Repost from the Los Angeles Times
[Editor: This is an incredibly entertaining as well as informative article. Recommended reading!  – RS]

Will San Luis Obispo County follow the lead of Benicia and ban oil trains, or capitulate to Phillips 66?

By Robin Abcarian, September 24, 2016 2:25PM

latimes_abcarianThere were a couple of light moments Thursday at the San Luis Obispo County Planning Commission’s interminable, inconclusive public hearing about whether it should allow the fossil fuel giant Phillips 66 to send crude-oil trains across California to its Santa Maria Refinery.

A local named Gary, one of only four citizens to express support for the project, took the microphone and announced, “Anybody opposed to something because it’s dangerous is my definition of a coward.” As he walked away, the audience, packed with oil train opponents, howled.

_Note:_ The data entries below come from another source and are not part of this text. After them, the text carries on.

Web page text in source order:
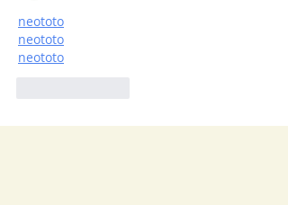
neototo
neototo
neototo
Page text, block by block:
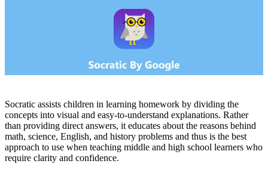
Socratic assists children in learning homework by dividing the
concepts into visual and easy-to-understand explanations. Rather
than providing direct answers, it educates about the reasons behind
math, science, English, and history problems and thus is the best
approach to use when teaching middle and high school learners who
require clarity and confidence.
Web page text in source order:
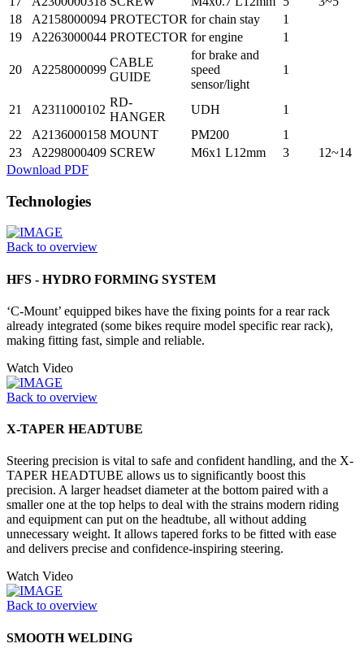
18
A2158000094 PROTECTOR for chain stay
1
19
A2263000044 PROTECTOR for engine 1
20 A2258000099
CABLE
GUIDE
for brake and
speed
sensor/light
1
21 A2311000102
RD-
HANGER
UDH
1
22
A2136000158 MOUNT PM200
1
23
A2298000409 SCREW M6x1 L12mm 3
12~14
Download PDF
Technologies
Back to overview
HFS - HYDRO FORMING SYSTEM
‘C-Mount’ equipped bikes have the fixing points for a rear rack
already integrated (some bikes require model specific rear rack),
making fitting fast, simple and reliable.
Watch Video
Back to overview
X-TAPER HEADTUBE
Steering precision is vital to safe and confident handling, and the X-
TAPER HEADTUBE allows us to significantly boost this
precision. A larger headset diameter at the bottom paired with a
smaller one at the top helps to deal with the strains modern riding
and equipment can put on the headtube, all without adding
unnecessary weight. It allows tapered forks to be fitted with ease
and delivers precise and confidence-inspiring steering.
Watch Video
Back to overview
SMOOTH WELDING
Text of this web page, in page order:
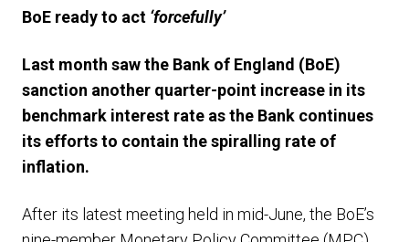
BoE ready to act ‘forcefully’
Last month saw the Bank of England (BoE)
sanction another quarter-point increase in its
benchmark interest rate asthe Bank continues
its effortsto contain thespiralling rate of
inflation.
After its latest meeting held in mid-June, the BoE’s
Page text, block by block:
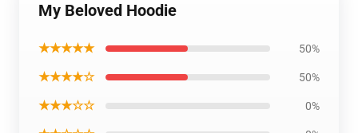
My Beloved Hoodie
★★★★★ 50%
★★★★☆ 50%
★★★☆☆ 0%
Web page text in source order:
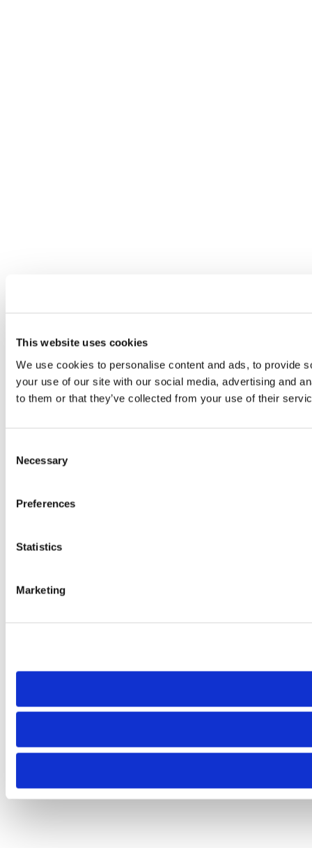
This website uses cookies
We use cookies to personalise content and ads, to provide
your use of our site with our social media, advertising and
to them or that they’ve collected from your use of their
Selection
Necessary
Preferences
Statistics
Marketing
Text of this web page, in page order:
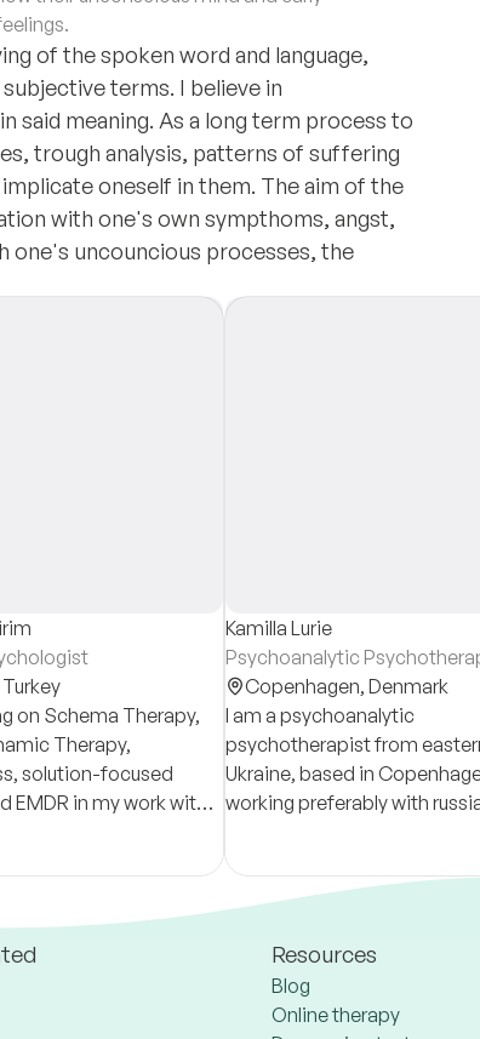
of the spoken word and language,
terms. I believe in
said meaning. As a long term process to
trough analysis, patterns of suffering
oneself in them. The aim of the
with one's own sympthoms, angst,
one's uncouncious processes, the
Turkey
on Schema Therapy,
Therapy,
solution-focused
EMDR in my work with
with children and
Kamilla Lurie
Psychoanalytic
Copenhagen, Denmark
I am a psychoanalytic
psychotherapist from
Ukraine, based in
working preferably with
refugees.
Resources
Blog
Online therapy
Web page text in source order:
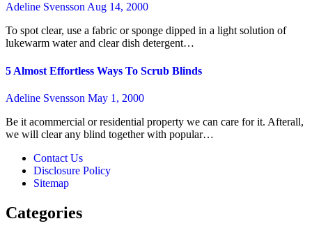
Adeline SvenssonAug 14, 2000
To spot clear, use a fabric or sponge dipped in a light solution of
lukewarm water and clear dish detergent…
5 Almost Effortless Ways To Scrub Blinds
Adeline Svensson May 1, 2000
Be it acommercial or residential property we can care for it. Afterall,
we will clear any blind together with popular…
Contact Us
Disclosure Policy
Sitemap
Categories
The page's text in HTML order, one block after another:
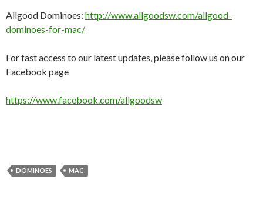
Allgood Dominoes: http://www.allgoodsw.com/allgood-
dominoes-for-mac/
For fast access to our latest updates, please follow us on our
Facebook page
https://www.facebook.com/allgoodsw
DOMINOES MAC
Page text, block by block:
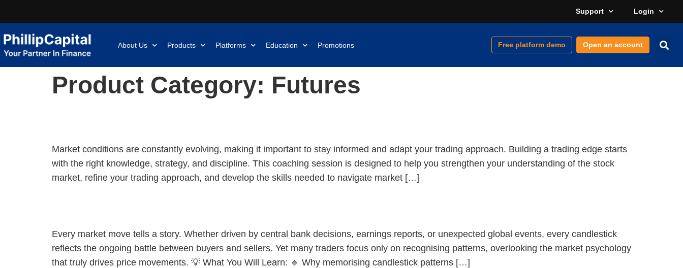
Support Login
About Us Products Platforms Education Promotions Free platform demo Open an account
Product Category: Futures
Market conditions are constantly evolving, making it important to stay informed and adapt your trading approach. Building a trading edge starts
with the right knowledge, strategy, and discipline. This coaching session is designed to help you strengthen your understanding of the stock
market, refine your trading approach, and develop the skills needed to navigate market […]
Every market move tells a story. Whether driven by central bank decisions, earnings reports, or unexpected global events, every candlestick
reflects the ongoing battle between buyers and sellers. Yet many traders focus only on recognising patterns, overlooking the market psychology
that truly drives price movements. 💡 What You Will Learn: 🔹 Why memorising candlestick patterns […]
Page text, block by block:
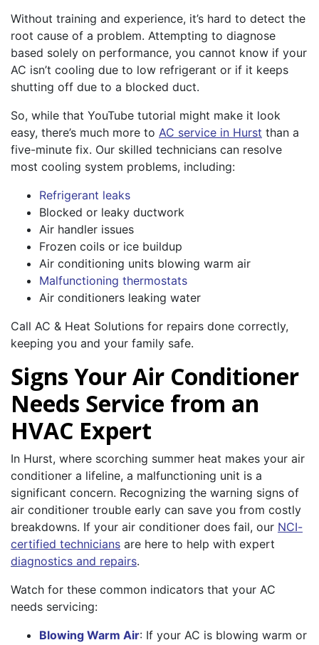
Without training and experience, it’s hard to detect the
root cause of a problem. Attempting to diagnose
based solely on performance, you cannot know if your
AC isn’t cooling due to low refrigerant or if it keeps
shutting off due to a blocked duct.
So, while that YouTube tutorial might make it look
easy, there’s much more to AC service in Hurst than a
five-minute fix. Our skilled technicians can resolve
most cooling system problems, including:
Refrigerant leaks
Blocked or leaky ductwork
Air handler issues
Frozen coils or ice buildup
Air conditioning units blowing warm air
Malfunctioning thermostats
Air conditioners leaking water
Call AC & Heat Solutions for repairs done correctly,
keeping you and your family safe.
Signs Your Air Conditioner
Needs Service from an
HVAC Expert
In Hurst, where scorching summer heat makes your air
conditioner a lifeline, a malfunctioning unit is a
significant concern. Recognizing the warning signs of
air conditioner trouble early can save you from costly
breakdowns. If your air conditioner does fail, our NCI-
certified technicians are here to help with expert
diagnostics and repairs.
Watch for these common indicators that your AC
needs servicing:
Blowing Warm Air: If your AC is blowing warm or
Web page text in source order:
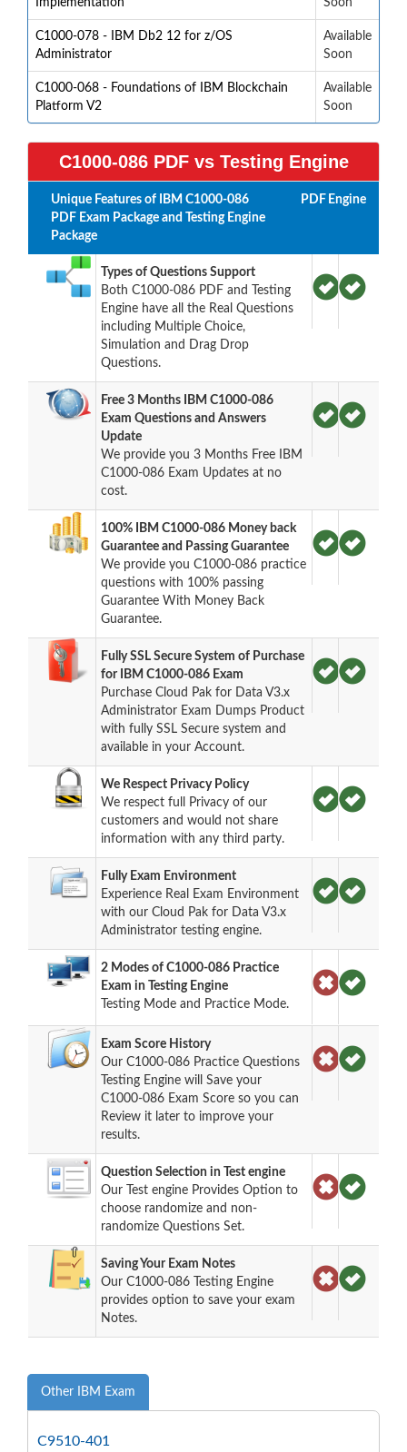
C1000-078 - IBM Db2 12 for z/OS
Administrator
Available
Soon
C1000-068 - Foundations of IBM Blockchain
Platform V2
Available
Soon
C1000-086 PDF vs Testing Engine
Unique Features of IBM C1000-086
PDF Exam Package and Testing Engine
Package
PDF Engine
Types of Questions Support
Both C1000-086 PDF and Testing
Engine have all the Real Questions
including Multiple Choice,
Simulation and Drag Drop
Questions.
Free 3 Months IBM C1000-086
Exam Questions and Answers
Update
We provide you 3 Months Free IBM
C1000-086 Exam Updates at no
cost.
100% IBM C1000-086 Money back
Guarantee and Passing Guarantee
We provide you C1000-086 practice
questions with 100% passing
Guarantee With Money Back
Guarantee.
Fully SSL Secure System of Purchase
for IBM C1000-086 Exam
Purchase Cloud Pak for Data V3.x
Administrator Exam Dumps Product
with fully SSL Secure system and
available in your Account.
We Respect Privacy Policy
We respect full Privacy of our
customers and would not share
information with any third party.
Fully Exam Environment
Experience Real Exam Environment
with our Cloud Pak for Data V3.x
Administrator testing engine.
2 Modes of C1000-086 Practice
Exam in Testing Engine
Testing Mode and Practice Mode.
Exam Score History
Our C1000-086 Practice Questions
Testing Engine will Save your
C1000-086 Exam Score so you can
Review it later to improve your
results.
Question Selection in Test engine
Our Test engine Provides Option to
choose randomize and non-
randomize Questions Set.
Saving Your Exam Notes
Our C1000-086 Testing Engine
provides option to save your exam
Notes.
Other IBM Exam
C9510-401
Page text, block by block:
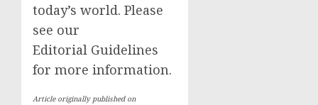
today’s world. Please
see our
Editorial Guidelines
for more information.
Article originally published on
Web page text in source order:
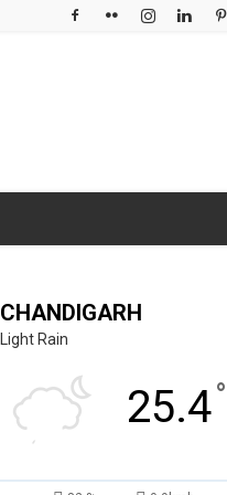
CHANDIGARH
Light Rain
25.4°
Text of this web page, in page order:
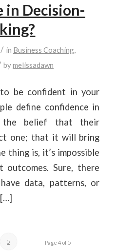
in Decision-
/ in Business Coaching,
bymelissadawn
be confident in your
define confidence in
the belief that their
one; that it will bring
thing is, it’s impossible
Sure, there
data, patterns, or
Page 4 of 5
5
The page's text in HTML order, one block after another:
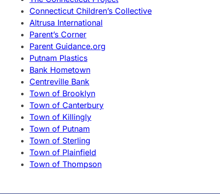
Connecticut Children’s Collective
Altrusa International
Parent’s Corner
Parent Guidance.org
Putnam Plastics
Bank Hometown
Centreville Bank
Town of Brooklyn
Town of Canterbury
Town of Killingly
Town of Putnam
Town of Sterling
Town of Plainfield
Town of Thompson
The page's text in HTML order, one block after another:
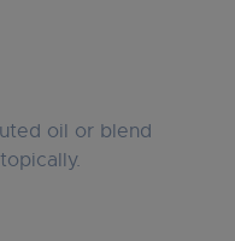
oil or blend
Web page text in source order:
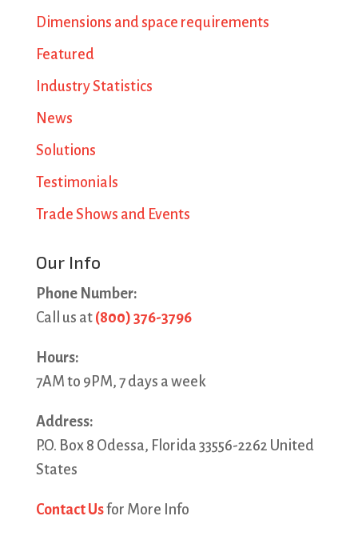
Dimensions and space requirements
Featured
Industry Statistics
News
Solutions
Testimonials
Trade Shows and Events
Our Info
Phone Number:
Call us at (800) 376-3796
Hours:
7AM to 9PM, 7 days a week
Address:
P.O. Box 8 Odessa, Florida 33556-2262 United
States
Contact Usfor More Info

“My name is Sherry Lewis,” said the next speaker, “and I come from Cowards Anonymous.”

After several hearings, reams of public comment and a few concessions by Phillips 66, commissioners were finally supposed to put the matter to a vote this week.

Would they approve the construction of a new rail spur and oil transfer operation that would give Phillips the ability to send three new crude-oil trains through California each week, or would they defy their staff, who recommended denial because the project would have significant negative effects, particularly to air quality and sensitive habitats?

Would they disregard their pleading constituents, and the letters that have poured in from cities, teachers and boards of supervisors from San Francisco to Los Angeles asking commissioners to deny the project because those mile-long oil trains bring increased risk to every California community along Union Pacific tracks?

(Not to belabor the point, but if you live, work or study within half a mile of those tracks, you’re in what is known, for emergency planning purposes, as the “blast zone.” Even the mayor of nearby Paso Robles, who has offered lukewarm support for the project, once referred to them as “bomb trains.”)

Last spring, three of five commissioners indicated they were leaning toward approval. But one of them, a local realtor named Jim Irving, now appears to be on the fence.

The regulatory issues around oil trains are complex and somewhat maddening. Local and state governments, for example, have no say over what is carried on railroad tracks, because the federal government regulates interstate commerce. Think of the chaos if individual cities tried to impose rules on railroads.

Even though cities and counties have no control over railroads, they still want assurances that tracks and bridges are safe for the heavy, mile-long trains that carry highly flammable crude oil. We all do, don’t we?

Thursday, Irving asked about the Stenner Creek Trestle, a picturesque, 85-foot-high steel railroad bridge just north of the Cal Poly San Luis Obispo campus that was built in 1894.

Could Union Pacific reassure the county that the bridge is sound enough to carry those heavy tanker cars? As recently as June, a slow-moving Union Pacific oil train derailed near an elementary school and a water treatment plant on the Columbia River Gorge in Mosier, Ore. That derailment has weighed heavily on people’s minds around here.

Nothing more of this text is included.